*** Opening of WORKING DATA ***

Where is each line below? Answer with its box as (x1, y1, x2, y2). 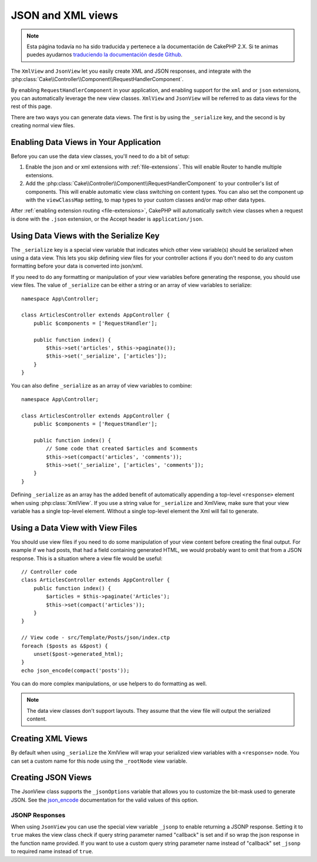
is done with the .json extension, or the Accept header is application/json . (11, 215, 204, 223)
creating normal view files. (11, 122, 75, 129)
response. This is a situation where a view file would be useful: (11, 555, 163, 562)
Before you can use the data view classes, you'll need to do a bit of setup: (11, 153, 190, 160)
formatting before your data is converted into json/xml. (11, 262, 143, 270)
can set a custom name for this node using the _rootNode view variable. (11, 757, 188, 765)
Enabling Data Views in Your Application (11, 137, 161, 147)
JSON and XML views (11, 9, 119, 22)
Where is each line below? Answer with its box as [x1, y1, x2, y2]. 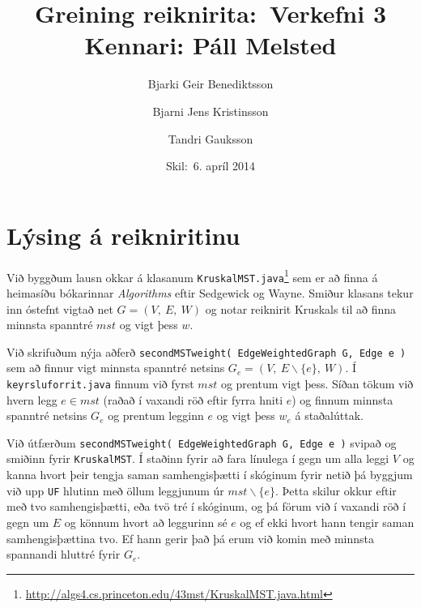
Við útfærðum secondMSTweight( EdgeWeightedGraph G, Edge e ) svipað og [6, 434, 397, 451]
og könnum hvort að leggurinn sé [64, 513, 228, 530]
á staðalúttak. [295, 407, 364, 424]
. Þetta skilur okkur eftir [275, 482, 397, 499]
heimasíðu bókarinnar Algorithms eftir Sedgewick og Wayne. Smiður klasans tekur [6, 284, 414, 301]
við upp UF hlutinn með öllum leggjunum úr [6, 482, 224, 499]
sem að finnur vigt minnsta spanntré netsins [6, 359, 225, 376]
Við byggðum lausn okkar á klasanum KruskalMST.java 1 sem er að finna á [6, 266, 378, 285]
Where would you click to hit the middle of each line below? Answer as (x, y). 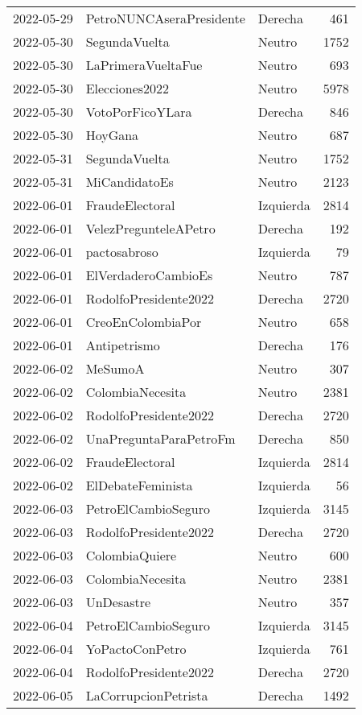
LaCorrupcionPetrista (147, 695)
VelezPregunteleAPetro (150, 228)
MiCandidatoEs (130, 182)
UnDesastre (118, 602)
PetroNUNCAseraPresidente (165, 18)
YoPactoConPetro (136, 649)
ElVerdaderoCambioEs (149, 275)
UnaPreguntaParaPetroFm (160, 438)
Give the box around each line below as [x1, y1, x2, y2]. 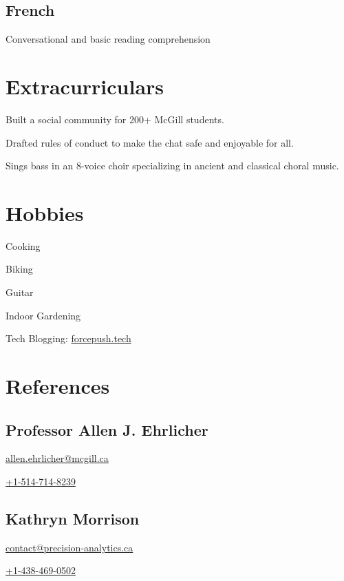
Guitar [6, 285, 34, 299]
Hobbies [6, 198, 84, 226]
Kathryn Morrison [6, 507, 140, 529]
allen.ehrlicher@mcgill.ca [6, 451, 109, 465]
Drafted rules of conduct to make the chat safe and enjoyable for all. [6, 135, 294, 149]
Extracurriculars [6, 72, 164, 100]
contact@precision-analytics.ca [6, 540, 133, 554]
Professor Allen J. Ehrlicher [6, 419, 208, 440]
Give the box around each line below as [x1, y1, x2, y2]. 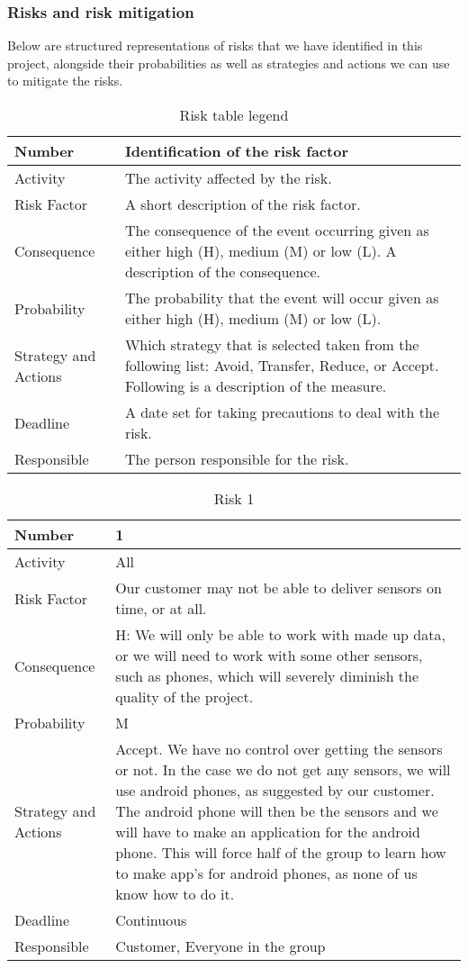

*** Close of WORKING DATA ***

PROBLEM: Word-for-word output of every record is needed, with images omitted.

SOLUTION TO THE EXERCISE:
Where is each line below? Answer with its box as (x1, y1, x2, y2). 
is done with the .json extension, or the Accept header is application/json . (11, 215, 204, 223)
creating normal view files. (11, 122, 75, 129)
response. This is a situation where a view file would be useful: (11, 555, 163, 562)
Before you can use the data view classes, you'll need to do a bit of setup: (11, 153, 190, 160)
formatting before your data is converted into json/xml. (11, 262, 143, 270)
can set a custom name for this node using the _rootNode view variable. (11, 757, 188, 765)
Enabling Data Views in Your Application (11, 137, 161, 147)
JSON and XML views (11, 9, 119, 22)
Where is each line below? Answer with its box as [x1, y1, x2, y2]. 
Við útfærðum secondMSTweight( EdgeWeightedGraph G, Edge e ) svipað og [6, 434, 397, 451]
og könnum hvort að leggurinn sé [64, 513, 228, 530]
á staðalúttak. [295, 407, 364, 424]
. Þetta skilur okkur eftir [275, 482, 397, 499]
heimasíðu bókarinnar Algorithms eftir Sedgewick og Wayne. Smiður klasans tekur [6, 284, 414, 301]
við upp UF hlutinn með öllum leggjunum úr [6, 482, 224, 499]
sem að finnur vigt minnsta spanntré netsins [6, 359, 225, 376]
Við byggðum lausn okkar á klasanum KruskalMST.java 1 sem er að finna á [6, 266, 378, 285]
Where would you click to hit the middle of each line below? Answer as (x, y). 
LaCorrupcionPetrista (147, 695)
VelezPregunteleAPetro (150, 228)
MiCandidatoEs (130, 182)
UnDesastre (118, 602)
PetroNUNCAseraPresidente (165, 18)
YoPactoConPetro (136, 649)
ElVerdaderoCambioEs (149, 275)
UnaPreguntaParaPetroFm (160, 438)
Give the box around each line below as [x1, y1, x2, y2]. 
Guitar [6, 285, 34, 299]
Hobbies [6, 198, 84, 226]
Kathryn Morrison [6, 507, 140, 529]
allen.ehrlicher@mcgill.ca [6, 451, 109, 465]
Drafted rules of conduct to make the chat safe and enjoyable for all. [6, 135, 294, 149]
Extracurriculars [6, 72, 164, 100]
contact@precision-analytics.ca [6, 540, 133, 554]
Professor Allen J. Ehrlicher [6, 419, 208, 440]
Give the box around each line below as [x1, y1, x2, y2]. 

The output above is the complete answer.